• [Provided data]
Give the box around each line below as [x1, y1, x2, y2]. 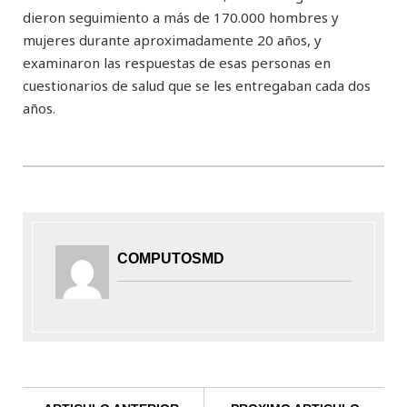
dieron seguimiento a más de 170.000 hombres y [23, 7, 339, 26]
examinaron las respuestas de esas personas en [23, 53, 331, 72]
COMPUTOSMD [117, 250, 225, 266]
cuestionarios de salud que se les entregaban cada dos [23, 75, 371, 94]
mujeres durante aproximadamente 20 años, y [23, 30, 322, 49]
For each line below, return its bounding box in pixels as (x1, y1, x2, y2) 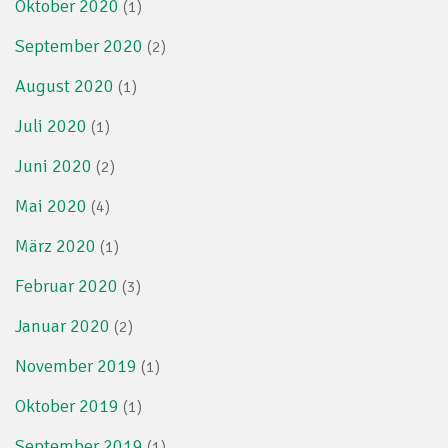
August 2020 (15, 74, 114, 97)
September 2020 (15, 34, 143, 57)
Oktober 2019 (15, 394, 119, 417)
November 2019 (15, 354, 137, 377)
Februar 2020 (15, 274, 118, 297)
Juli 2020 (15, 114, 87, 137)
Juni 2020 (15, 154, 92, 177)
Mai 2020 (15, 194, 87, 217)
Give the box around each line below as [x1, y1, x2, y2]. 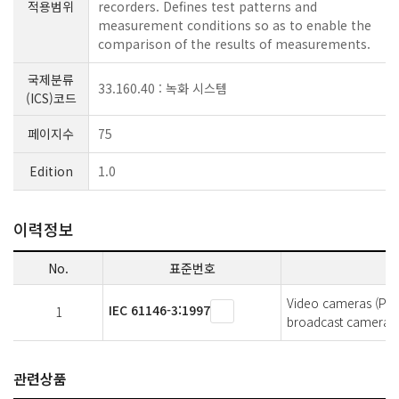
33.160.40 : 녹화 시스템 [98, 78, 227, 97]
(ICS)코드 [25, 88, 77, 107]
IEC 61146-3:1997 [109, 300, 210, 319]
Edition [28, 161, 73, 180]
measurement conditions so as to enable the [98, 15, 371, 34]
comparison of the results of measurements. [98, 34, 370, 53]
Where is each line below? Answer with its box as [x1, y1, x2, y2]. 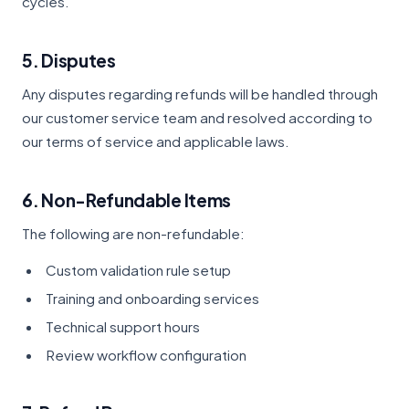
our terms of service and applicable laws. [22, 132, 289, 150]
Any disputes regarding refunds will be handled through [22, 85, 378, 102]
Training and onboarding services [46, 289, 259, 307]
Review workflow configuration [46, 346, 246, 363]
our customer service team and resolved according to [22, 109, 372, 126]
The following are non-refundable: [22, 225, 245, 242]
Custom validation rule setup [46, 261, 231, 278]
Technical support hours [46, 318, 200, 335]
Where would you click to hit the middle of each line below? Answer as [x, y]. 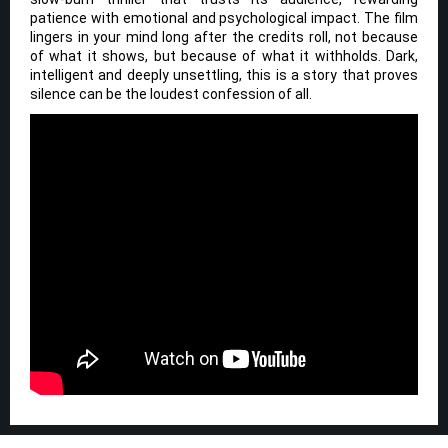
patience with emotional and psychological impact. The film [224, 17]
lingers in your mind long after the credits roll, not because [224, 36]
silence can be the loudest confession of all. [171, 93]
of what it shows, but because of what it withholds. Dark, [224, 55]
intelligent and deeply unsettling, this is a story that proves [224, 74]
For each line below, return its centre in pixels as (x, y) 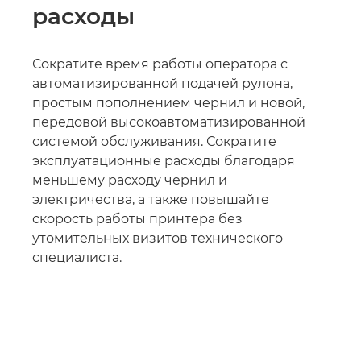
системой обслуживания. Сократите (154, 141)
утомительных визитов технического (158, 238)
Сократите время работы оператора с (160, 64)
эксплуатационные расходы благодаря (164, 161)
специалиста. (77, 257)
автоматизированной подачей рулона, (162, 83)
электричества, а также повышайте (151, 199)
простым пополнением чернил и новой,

• [Exercise requirements]
The line containing "our terms of" marks the end; please output exactly the lines of the listing above from its first line through that line, without pictures.

• [Your response]
Give the box around each line below as [x1, y1, x2, y2]. 
dieron seguimiento a más de 170.000 hombres y [23, 7, 339, 26]
examinaron las respuestas de esas personas en [23, 53, 331, 72]
COMPUTOSMD [117, 250, 225, 266]
cuestionarios de salud que se les entregaban cada dos [23, 75, 371, 94]
mujeres durante aproximadamente 20 años, y [23, 30, 322, 49]
For each line below, return its bounding box in pixels as (x1, y1, x2, y2) 
August 2020 (15, 74, 114, 97)
September 2020 (15, 34, 143, 57)
Oktober 2019 (15, 394, 119, 417)
November 2019 (15, 354, 137, 377)
Februar 2020 (15, 274, 118, 297)
Juli 2020 (15, 114, 87, 137)
Juni 2020 (15, 154, 92, 177)
Mai 2020 (15, 194, 87, 217)
Give the box around each line below as [x1, y1, x2, y2]. 
33.160.40 : 녹화 시스템 [98, 78, 227, 97]
(ICS)코드 [25, 88, 77, 107]
IEC 61146-3:1997 [109, 300, 210, 319]
Edition [28, 161, 73, 180]
measurement conditions so as to enable the [98, 15, 371, 34]
comparison of the results of measurements. [98, 34, 370, 53]
Where is each line below? Answer with its box as [x1, y1, x2, y2]. 
our terms of service and applicable laws. [22, 132, 289, 150]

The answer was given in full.